Stukgoederen versus massagoederen

Tijdens de Eerste Wereldoorlog (1914-1918) kwam het vervoer van goederen in de Rotterdamse haven bijna volledig stil te liggen. Duidelijk wordt dat Rotterdam als doorvoerhaven veel te afhankelijk is van Duitsland. Na 1918 bleef er ongerustheid bestaan over de toekomst van de haven.

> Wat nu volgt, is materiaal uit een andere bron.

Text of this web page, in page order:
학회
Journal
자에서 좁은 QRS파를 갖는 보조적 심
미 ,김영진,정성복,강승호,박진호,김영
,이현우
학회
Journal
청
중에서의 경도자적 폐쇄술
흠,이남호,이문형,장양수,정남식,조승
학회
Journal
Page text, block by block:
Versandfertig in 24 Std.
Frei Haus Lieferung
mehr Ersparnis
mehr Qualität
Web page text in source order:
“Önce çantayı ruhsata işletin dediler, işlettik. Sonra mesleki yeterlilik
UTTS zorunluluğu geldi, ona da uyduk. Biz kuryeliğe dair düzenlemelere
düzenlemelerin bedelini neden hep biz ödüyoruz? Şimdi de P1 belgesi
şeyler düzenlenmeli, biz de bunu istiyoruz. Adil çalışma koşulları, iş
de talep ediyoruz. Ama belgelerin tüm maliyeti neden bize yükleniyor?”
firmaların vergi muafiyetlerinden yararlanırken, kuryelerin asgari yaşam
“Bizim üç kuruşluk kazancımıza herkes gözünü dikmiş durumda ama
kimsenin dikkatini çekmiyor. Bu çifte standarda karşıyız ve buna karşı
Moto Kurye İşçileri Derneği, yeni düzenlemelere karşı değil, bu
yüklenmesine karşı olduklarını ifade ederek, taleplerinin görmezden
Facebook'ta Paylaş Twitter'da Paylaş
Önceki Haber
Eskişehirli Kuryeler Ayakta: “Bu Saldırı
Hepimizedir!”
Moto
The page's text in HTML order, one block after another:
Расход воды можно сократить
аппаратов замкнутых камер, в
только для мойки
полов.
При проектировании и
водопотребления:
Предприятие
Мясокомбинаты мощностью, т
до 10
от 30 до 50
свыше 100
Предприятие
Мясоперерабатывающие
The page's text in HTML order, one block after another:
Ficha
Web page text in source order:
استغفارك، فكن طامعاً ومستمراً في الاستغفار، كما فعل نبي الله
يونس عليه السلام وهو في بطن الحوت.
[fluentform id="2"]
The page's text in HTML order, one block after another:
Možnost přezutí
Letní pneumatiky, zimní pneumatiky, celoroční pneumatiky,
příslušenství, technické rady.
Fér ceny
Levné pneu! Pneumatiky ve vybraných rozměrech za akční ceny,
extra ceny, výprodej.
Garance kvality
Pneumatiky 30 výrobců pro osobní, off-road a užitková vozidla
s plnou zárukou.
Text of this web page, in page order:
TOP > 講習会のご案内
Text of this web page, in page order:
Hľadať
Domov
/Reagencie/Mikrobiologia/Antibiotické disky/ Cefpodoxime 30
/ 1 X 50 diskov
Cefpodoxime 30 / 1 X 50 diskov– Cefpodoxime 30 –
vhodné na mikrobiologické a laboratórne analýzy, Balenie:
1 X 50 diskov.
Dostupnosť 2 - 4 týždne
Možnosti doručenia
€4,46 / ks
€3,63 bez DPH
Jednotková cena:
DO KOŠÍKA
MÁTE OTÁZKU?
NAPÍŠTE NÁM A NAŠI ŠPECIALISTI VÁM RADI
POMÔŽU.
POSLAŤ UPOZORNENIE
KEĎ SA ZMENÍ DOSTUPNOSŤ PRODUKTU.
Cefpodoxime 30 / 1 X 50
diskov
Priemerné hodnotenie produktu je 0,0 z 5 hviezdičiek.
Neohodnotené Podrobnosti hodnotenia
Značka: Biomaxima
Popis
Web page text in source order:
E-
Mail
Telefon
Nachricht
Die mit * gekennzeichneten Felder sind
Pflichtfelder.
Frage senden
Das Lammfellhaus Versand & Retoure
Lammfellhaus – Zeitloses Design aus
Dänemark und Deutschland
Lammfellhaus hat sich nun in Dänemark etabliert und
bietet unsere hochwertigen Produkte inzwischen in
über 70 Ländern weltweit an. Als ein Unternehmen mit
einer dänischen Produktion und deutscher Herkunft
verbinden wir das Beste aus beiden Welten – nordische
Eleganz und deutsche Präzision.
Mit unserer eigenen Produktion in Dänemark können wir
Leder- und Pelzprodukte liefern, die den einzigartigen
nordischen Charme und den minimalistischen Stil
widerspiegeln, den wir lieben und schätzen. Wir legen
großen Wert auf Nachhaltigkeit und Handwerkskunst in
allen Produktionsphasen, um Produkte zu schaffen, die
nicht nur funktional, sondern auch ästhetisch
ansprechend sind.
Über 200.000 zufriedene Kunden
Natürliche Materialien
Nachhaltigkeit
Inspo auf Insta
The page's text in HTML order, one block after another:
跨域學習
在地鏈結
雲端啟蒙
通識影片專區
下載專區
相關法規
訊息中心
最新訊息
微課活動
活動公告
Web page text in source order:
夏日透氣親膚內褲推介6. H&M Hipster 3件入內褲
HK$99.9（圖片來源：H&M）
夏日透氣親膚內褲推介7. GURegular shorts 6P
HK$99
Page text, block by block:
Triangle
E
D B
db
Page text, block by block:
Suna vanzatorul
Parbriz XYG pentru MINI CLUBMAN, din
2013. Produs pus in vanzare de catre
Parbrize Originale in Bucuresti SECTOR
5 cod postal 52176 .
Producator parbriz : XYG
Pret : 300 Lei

Er werden vragen gesteld waarom Rotterdam niet meer deed aan het vervoer van stukgoederen ten opzichte van massagoed. Pas in 1926 werd er door de gemeente een stukgoedcommissie opgericht, met de burgemeester als voorzitter. De mechanisering van massagoed die vóór de Eerste Wereldoorlog was gerealiseerd, had geresulteerd in directe overslag. Hiermee wordt de overslag van zeeschip naar binnenvaartschip bedoeld, zonder opslag op de kade. Tijdens het interbellum (1918-1939) werd deze mechanisering verder geoptimaliseerd. Dankzij de introductie van stoom-, hydraulische en elektrische kranen trad met stukgoed, naast massagoed, wel mechanisatie op, maar die was verre van volledig. Daarom werden de meeste werkzaamheden nog steeds verricht met de hand. Ondanks dat het niet tot een technisch gemechaniseerd regime kwam zorgde uitvindingen zoals elektrische wagens en de wipkraan wel voor een forse productiviteitsstijging.             

Containerisatie

Een ingrijpende mechanisering van de stukgoedoverslag kwam pas ver na de Tweede Wereldoorlog tot stand door de, in de jaren 60 van de vorige eeuw, geïntroduceerde zeecontainer. Na de grote veranderingen en de sociale onrust in de haven als gevolg van de introductie van de graanelevators was er gedurende een periode van zo’n 50 jaar geen radicale verandering meer tot de innovatie van de zeecontainer. Deze kortte de tijd die het kostte om stukgoed over te slaan aanzienlijk in. De pionier achter containerisatie was de Amerikaanse trucker Malcolm McLean. Door de trage overslag van stukgoed lagen schepen soms wel twee weken stil in de haven. Dit langzame proces zorgde voor ergernissen bij schipeigenaren, want zij hadden te maken met stijgende lonen van stuwadoors (lader en losser schepen) en stijgende havenkosten in de jaren 50 en 60 van de vorige eeuw.     

Ideal X
McLean was geïnspireerd door vervoermethoden die werden ingezet door het Amerikaanse leger, dat ladingen vloeiend kon laten verplaatsen van land naar zeetransport zonder de bijkomstigheid om opnieuw af te laden en in te laden. Dat zorgde ervoor dat schepen veel korter stillagen in de haven. McLean bouwde de tanker Potrero Hills, uit de Tweede Wereldoorlog, om tot een schip dat in staat was om containers te dragen en noemde haar ‘Ideal X’. Zij maakte haar maidentrip (eerste reis) op 26 april 1956 en zeilde van Newark naar Houston met een lading van 58 metaalcontainers en 15.000 ton aan petroleum.                 

Gateway City
Daarnaast richtte hij het bedrijf Sea-Land op, dat tegenwoordig valt onder het bedrijf Maersk, en binnen korte tijd voeren enorme schepen van Sea-Land uit over de Atlantische oceaan. Eerst nog met de containers geladen op hun chassis (onderstel), maar deze werd later achterwege gelaten zodat de containers op elkaar konden worden gestapeld. Het eerste schip dat uitvoer met enkel gestapelde containers was ‘Gateway City’ die 4 oktober 1957 de maidentrip maakte.